The health reform legislation clearly states that state exchanges can use brokers. But, in all likelihood, exchanges will also be selling direct and using a still relatively undefined network of “navigators.” Brokers who want to stay competitive in the health insurance business after 2014 need to ask themselves, “Why would a client use me to purchase exchange coverage when they could go straight to the exchange or to an unlicensed navigator?” The answer is the same as to why an employer would use a broker today when they could go directly to the carrier. It’s because the broker, more than anyone, can provide the information and unbiased recommendations they need to make intelligent, well-informed decisions. And it is the broker who provides unbiased service for mundane issues as well as serious policy interpretation issues.

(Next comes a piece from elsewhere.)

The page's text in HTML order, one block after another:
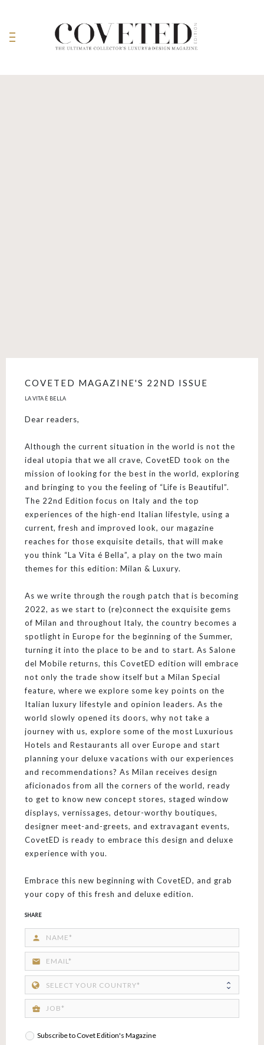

In order to serve their clients in this way, brokers need to become well versed in what exchanges are all about and then smartly position themselves as health insurance exchange gurus in the minds of their clients. Here are five ways to start:

1. 
Learn all you can about health insurance exchanges and keep learning. Knowledge is the key. Those brokers who are armed with the knowledge first will have a decided competitive advantage. After all, most clients would not prefer to rely on service from the state. They will learn about the new exchange from you, another broker, or a state employee. So why shouldn’t it be you?

2. 
Continue to sell what you think is appropriate for your clients, but expand your discussion to include a health insurance exchange in every renewal or new business presentation. Start doing that now. Show your clients how an exchange works (using examples like the nation’s most mature and successful health insurance exchange or the nation’s only ancillary exchange). In these early days, keep the discussion simple and focused on the five key elements of an exchange: They promote choice; they allow an individual or small business to compare the costs and benefits of various health plans and thus select a health plan that best fits their needs and budget; they allow the purchaser to access various subsidies and tax credits; they move us toward a more rational method of purchasing health coverage; and they encourage value-based purchasing.

3. 
Speak knowledgeably with your clients and prospects about what health plan benefits will look like in an exchange. Here again, stick to the basics. Explain that each of the health plans offered in an exchange will include an essential set of benefits that provide comprehensive healthcare services with different levels of cost sharing. Annual out-of-pocket expenses for individuals will be limited to an amount equal to the health savings account current law limit. There will be multiple benefit categories so purchasers can choose the one that best meets their needs and pocketbook. Individuals who cannot afford to purchase a plan in an exchange may be eligible for a subsidy from the government based on income and family size. By showing them that you understand how an exchange works, you will inspire their confidence and position yourself as the go-to person just as discussions about exchanges become more and more prevalent.

4. 
Make sure that you have the information technology support you need to efficiently sell an exchange. That means having top-notch online quoting engines that allow you to compare multiple plans, benefits, and prices instantly to find the plan that best meets your client’s needs. (Be sure that your online quoting engine meets or exceeds the industry standard in quoting accuracy and carrier partnerships). It means having a robust Website that your clients can access. It means knowing how to intelligently leverage select social media tools to share important information on a timely basis. And it means learning to sell IFP online if you’re not already doing so.

5. 
Find an exchange partner that can help you sell and administer the health insurance exchange product. Look for one that supports group coverage, individual, and family plan coverage, and Medicare choices while helping qualified applicants link to appropriate subsidized programs. Look for one that offers a broad selection of competing health plans and provider networks. It should offer a robust menu of integrated dental, vision, chiropractic, and related ancillary benefit options to address the fullest range of consumers’ and businesses’ ever-changing needs.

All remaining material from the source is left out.